Listed entries section start

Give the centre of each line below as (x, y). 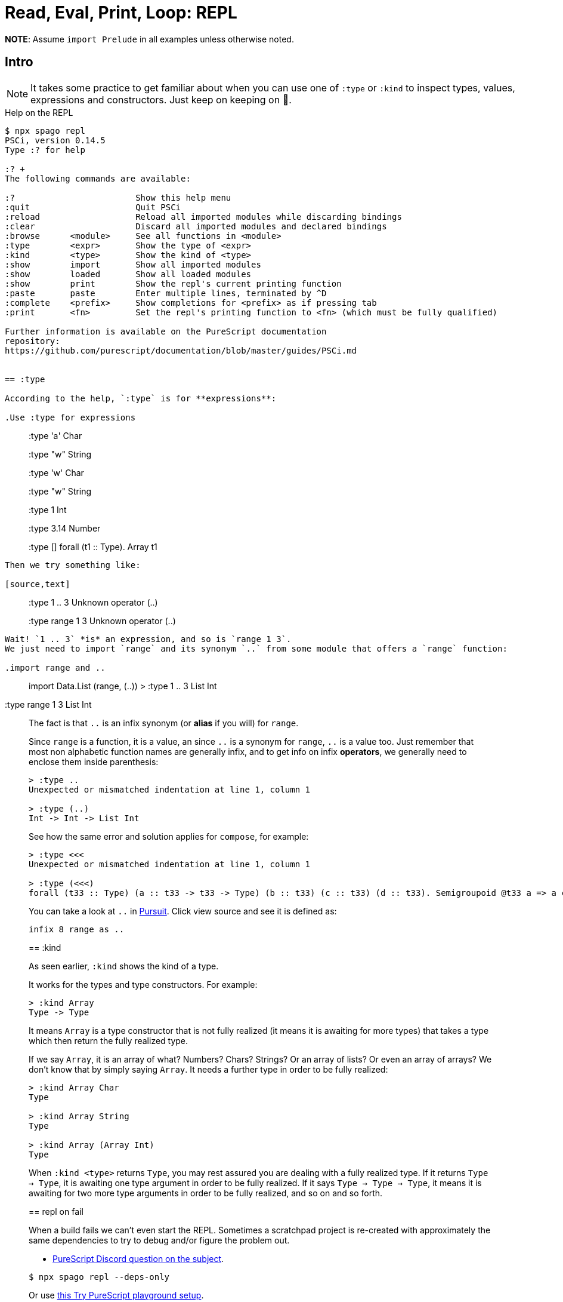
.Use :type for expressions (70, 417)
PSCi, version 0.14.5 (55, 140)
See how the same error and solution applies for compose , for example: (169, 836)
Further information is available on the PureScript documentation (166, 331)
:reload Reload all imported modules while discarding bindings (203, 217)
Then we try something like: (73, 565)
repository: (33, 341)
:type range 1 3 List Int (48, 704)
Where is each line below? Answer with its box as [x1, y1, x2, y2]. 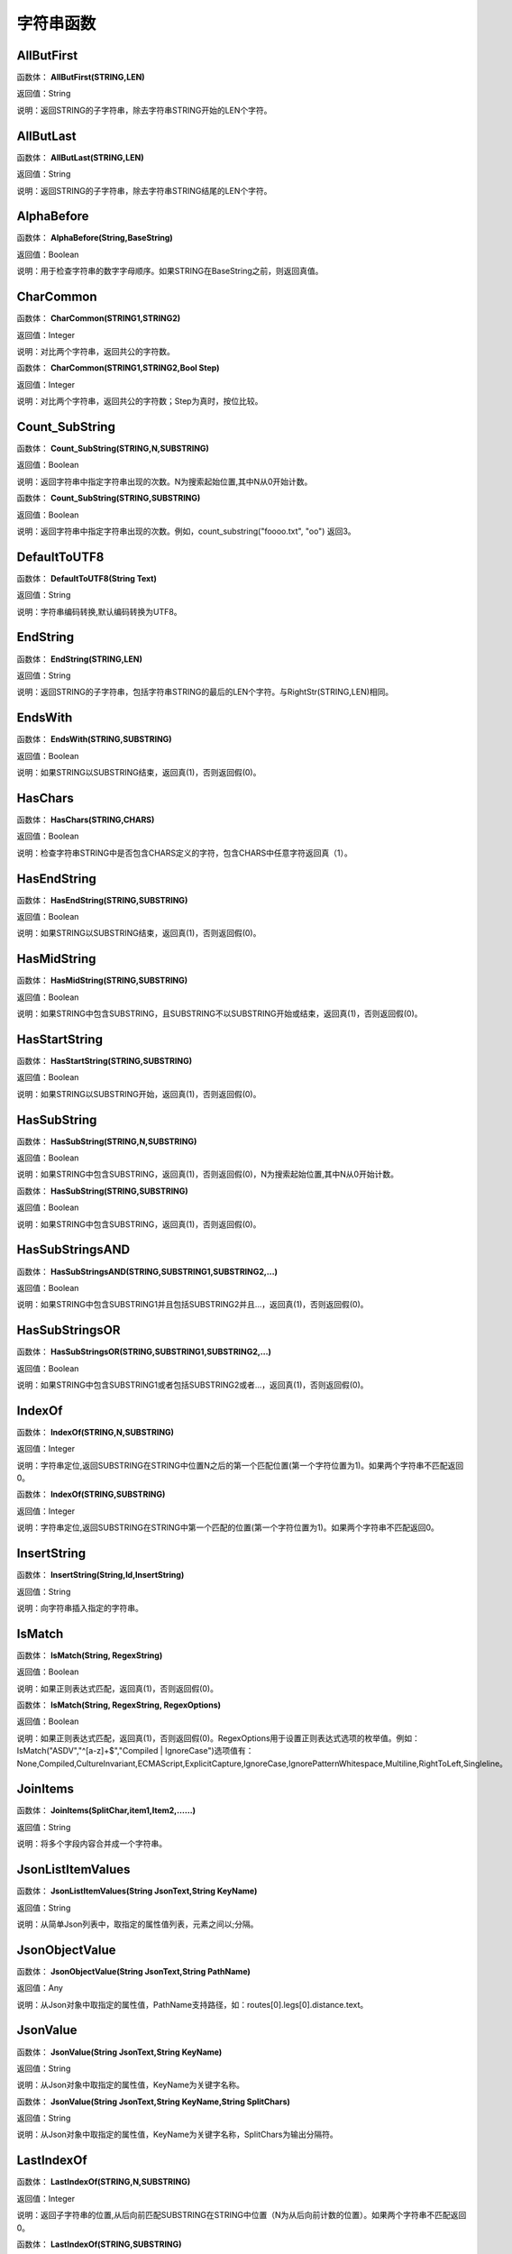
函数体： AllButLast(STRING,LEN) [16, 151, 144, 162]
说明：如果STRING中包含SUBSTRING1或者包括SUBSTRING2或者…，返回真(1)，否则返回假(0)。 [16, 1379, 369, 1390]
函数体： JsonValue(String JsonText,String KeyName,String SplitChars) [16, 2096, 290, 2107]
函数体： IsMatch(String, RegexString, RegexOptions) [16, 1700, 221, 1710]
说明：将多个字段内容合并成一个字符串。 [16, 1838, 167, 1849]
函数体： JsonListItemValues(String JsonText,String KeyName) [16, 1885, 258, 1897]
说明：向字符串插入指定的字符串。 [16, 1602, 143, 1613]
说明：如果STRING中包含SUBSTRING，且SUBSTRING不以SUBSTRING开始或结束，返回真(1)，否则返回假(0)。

Listed entries section end

Directions for this task |
Your reply should be one number: how many lines in the records contain "JsonText".

Task response |
2